For the full FY15, Tek Seng posted a net profit of RM21.27 million or 8.51 sen per share, a 76.1% jump over the RM12.08 or 5.03 sen per share reported a year ago. Revenue came in 54.9% higher at RM359.52 million, from RM232.11 million in FY14.

TSR Capital Bhd’s wholly-owned subsidiary TSR Bina Sdn Bhd has secured a contract from Putrajaya Homes Sdn Bhd for the construction of condominiums for total value of RM240 million.

In a statement, TSR said the contract entails the construction and completion of two blocks of 19-storey and 18-storey condominiums, two blocks of multilevel carpark blocks, common facilities, drainage and retention pond, piling works and associated infrastructure and landscape works.

The group said the project is for a duration of 36 months, with completion expected by February 2019.

“Barring any unforeseen circumstances, the board of directors of TSR is of the opinion that the project will contribute positively to the earnings of the group for the financial years ending 2016 through 2019,” it said.

Kejuruteraan Samudra Timur Bhd (KSTB) has bagged a contract from Lundin Malaysia BV to provide oil country tubular goods inspection services.

In a filing with Bursa Malaysia, KSTB said its wholly owned subsidiary Samudra Timur Sdn Bhd was awarded the contract by Lundin today.

The contract is for a primary duration of two years, with an extension option of one year, from Sept 15, 2015.

KSTB said it could not disclose the contract value, as "such services depend on the demand and activity levels of Lundin and the scope of services rendered by Samudra Timur during the duration of the contract".

"The price and rates for each type of inspection services are stipulated in a schedule accompanying the contract," it added.

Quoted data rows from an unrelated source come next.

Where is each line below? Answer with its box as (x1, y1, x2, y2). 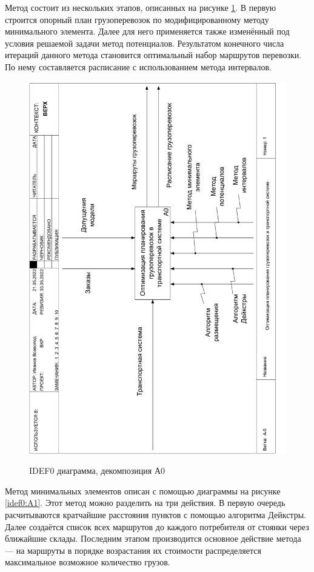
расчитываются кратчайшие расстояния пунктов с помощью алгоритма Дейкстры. (5, 508, 306, 521)
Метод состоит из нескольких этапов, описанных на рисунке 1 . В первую (5, 1, 276, 13)
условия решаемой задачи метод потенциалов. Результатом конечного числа (5, 36, 284, 49)
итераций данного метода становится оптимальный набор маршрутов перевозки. (5, 48, 302, 61)
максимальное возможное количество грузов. (5, 556, 170, 568)
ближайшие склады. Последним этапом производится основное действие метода (5, 532, 301, 545)
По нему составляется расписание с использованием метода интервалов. (5, 60, 272, 73)
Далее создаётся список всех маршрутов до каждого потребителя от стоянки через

BP Plastics Holding Bhd’s net profit for the fourth quarter ended Dec 31, 2015 (4QFY15) surged 264% to RM8.3 million, from RM2.28 million, mainly attributable to higher sales volume with better product mix, higher process efficiencies and a weaker ringgit.
 
Its 4QFY15 revenue gained 16.34% year-on-year (y-o-y) to RM81.07 million, from RM69.68 million.

According to the filing with Bursa Malaysia, BP Plastics has proposed a second interim dividend of three sen, payable on March 17. The ex-date and entitlement date fall on March 1 and March 3. This will bring its full year dividend to eight sen.

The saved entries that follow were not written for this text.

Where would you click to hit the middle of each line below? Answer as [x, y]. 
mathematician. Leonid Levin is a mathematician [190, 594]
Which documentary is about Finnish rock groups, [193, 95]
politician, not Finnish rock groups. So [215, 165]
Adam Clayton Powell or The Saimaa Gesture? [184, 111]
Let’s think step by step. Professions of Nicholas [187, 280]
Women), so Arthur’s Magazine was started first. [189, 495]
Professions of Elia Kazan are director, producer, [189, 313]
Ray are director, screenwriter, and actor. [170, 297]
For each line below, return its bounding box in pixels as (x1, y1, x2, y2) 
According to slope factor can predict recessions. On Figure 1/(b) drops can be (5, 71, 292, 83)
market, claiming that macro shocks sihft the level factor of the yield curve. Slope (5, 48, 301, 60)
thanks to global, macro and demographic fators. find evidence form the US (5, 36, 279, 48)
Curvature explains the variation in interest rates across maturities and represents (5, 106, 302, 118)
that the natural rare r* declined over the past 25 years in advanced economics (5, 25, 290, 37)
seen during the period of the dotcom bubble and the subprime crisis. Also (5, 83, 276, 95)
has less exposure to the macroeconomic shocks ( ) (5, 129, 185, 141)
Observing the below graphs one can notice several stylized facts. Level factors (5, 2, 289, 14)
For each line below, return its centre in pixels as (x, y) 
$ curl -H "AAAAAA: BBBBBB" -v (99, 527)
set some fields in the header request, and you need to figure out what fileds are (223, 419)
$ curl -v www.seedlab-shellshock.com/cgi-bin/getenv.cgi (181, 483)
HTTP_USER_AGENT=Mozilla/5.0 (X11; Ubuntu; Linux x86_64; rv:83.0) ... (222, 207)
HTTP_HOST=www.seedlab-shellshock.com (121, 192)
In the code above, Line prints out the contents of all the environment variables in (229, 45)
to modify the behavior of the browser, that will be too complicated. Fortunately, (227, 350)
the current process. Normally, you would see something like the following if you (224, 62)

For the full year, BP Plastics' net profit climbed 119.3% to RM22.08 million, from RM10.07 million a year ago, due to lower raw material costs, favourable foreign exchange gained from export sales arising from a weaker ringgit, better product mix and higher process efficiencies.

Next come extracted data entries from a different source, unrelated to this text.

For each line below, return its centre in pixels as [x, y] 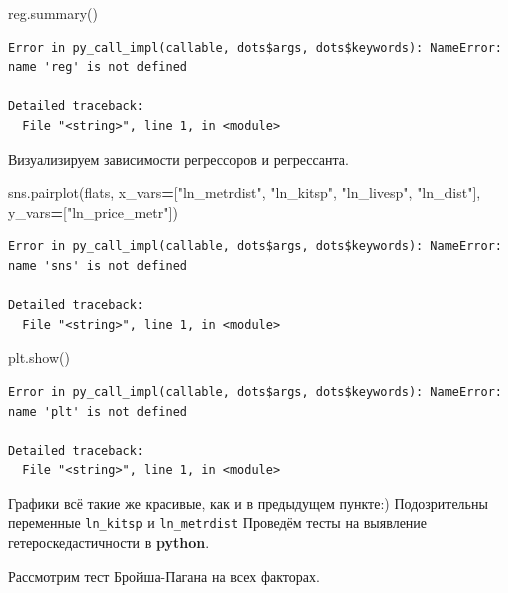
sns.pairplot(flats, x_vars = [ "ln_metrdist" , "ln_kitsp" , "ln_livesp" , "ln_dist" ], [244, 192]
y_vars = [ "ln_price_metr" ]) [93, 211]
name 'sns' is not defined [97, 265]
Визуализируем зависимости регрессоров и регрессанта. [178, 158]
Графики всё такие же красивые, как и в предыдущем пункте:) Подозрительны [248, 502]
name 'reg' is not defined [97, 67]
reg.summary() [53, 13]
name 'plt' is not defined [97, 411]
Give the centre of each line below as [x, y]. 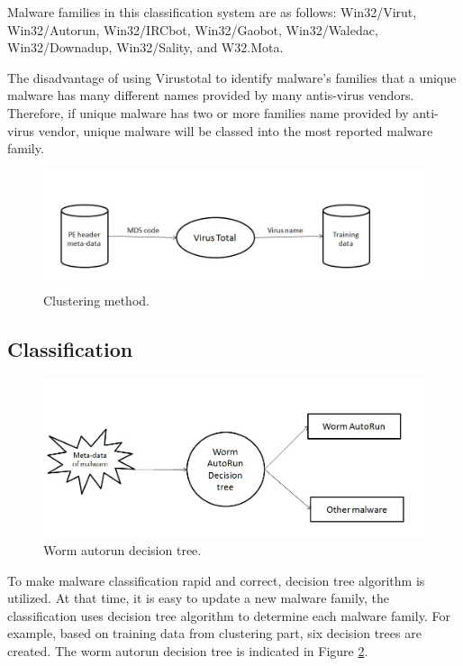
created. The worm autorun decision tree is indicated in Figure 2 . [188, 651]
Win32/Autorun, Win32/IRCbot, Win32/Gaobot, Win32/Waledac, [193, 29]
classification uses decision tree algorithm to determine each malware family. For [229, 615]
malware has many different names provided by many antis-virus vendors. [211, 95]
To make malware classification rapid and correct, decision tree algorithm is [216, 580]
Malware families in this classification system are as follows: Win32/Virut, [212, 12]
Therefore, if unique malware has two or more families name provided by [208, 112]
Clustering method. [96, 300]
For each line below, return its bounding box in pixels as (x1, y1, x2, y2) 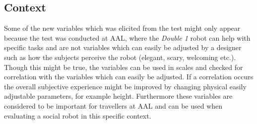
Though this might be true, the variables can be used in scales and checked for (4, 62, 243, 72)
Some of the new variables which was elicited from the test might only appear (4, 23, 241, 33)
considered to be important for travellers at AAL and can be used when (4, 100, 223, 111)
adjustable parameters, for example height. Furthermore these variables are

Revenue was almost flat at RM283.46 million, compared with RM283.96 million.

Pharmaniaga Bhd saw its net profit for the fourth quarter ended Dec 31, 2015 (4QFY15) plummet 56.23% to RM16.06 million or 6.20 sen per share, from RM36.70 million or 14.18 sen a share a year ago.

The healthcare provider blamed the drop on increased promotional activities, research and development expenses, higher selling and distribution, as well as amortisation for the Pharmacy Information System.

Revenue for the quarter was 8.46% higher at RM680.15 million against RM627.10 million for 4QFY14.

For the full financial year 2015, Pharmaniaga's net profit dropped 10.44% to RM84.04 million or 32.46 sen per share, from RM93.84 million or 36.25 sen per share in FY14.          

Revenue for the 12 months rose 3.3% to RM2.19 billion, compared to RM2.12 billion in FY14, mainly driven by stronger contributions from private sector business and the group’s overseas operations, it said.

The company declared a dividend of 7 sen per share, bringing the total payout for the year to 30 sen per share, as against 28 sen for FY14.